## Data for this task
===

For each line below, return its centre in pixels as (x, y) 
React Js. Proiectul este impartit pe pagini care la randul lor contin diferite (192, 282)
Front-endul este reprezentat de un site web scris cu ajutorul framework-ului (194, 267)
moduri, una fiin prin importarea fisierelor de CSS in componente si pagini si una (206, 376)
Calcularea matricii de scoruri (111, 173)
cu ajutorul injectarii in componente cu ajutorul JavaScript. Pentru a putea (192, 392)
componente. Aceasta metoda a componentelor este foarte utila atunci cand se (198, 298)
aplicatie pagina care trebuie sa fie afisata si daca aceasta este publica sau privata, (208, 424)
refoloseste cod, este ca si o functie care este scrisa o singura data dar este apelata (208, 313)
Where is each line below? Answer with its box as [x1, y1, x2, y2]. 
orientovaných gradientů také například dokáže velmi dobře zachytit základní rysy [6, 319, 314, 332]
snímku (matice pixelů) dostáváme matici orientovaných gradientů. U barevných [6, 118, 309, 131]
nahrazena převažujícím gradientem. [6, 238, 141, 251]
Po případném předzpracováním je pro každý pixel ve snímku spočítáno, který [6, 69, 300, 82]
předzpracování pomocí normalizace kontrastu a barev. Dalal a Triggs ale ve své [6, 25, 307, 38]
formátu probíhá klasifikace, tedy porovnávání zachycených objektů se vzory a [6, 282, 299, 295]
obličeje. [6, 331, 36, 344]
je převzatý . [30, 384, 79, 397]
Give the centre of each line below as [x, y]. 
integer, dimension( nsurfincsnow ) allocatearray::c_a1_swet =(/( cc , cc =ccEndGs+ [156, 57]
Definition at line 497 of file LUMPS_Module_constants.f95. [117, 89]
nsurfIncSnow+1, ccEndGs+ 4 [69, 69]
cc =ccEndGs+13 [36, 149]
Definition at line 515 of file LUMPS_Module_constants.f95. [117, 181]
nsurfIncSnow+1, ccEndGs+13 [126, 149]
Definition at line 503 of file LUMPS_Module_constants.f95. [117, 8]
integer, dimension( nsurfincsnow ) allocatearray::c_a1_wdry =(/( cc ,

===

## Task prompt
Look through the material above for "ajutorul" and copy the lines that have it.

## Answer section
Front-endul este reprezentat de un site web scris cu ajutorul framework-ului (194, 267)
cu ajutorul injectarii in componente cu ajutorul JavaScript. Pentru a putea (192, 392)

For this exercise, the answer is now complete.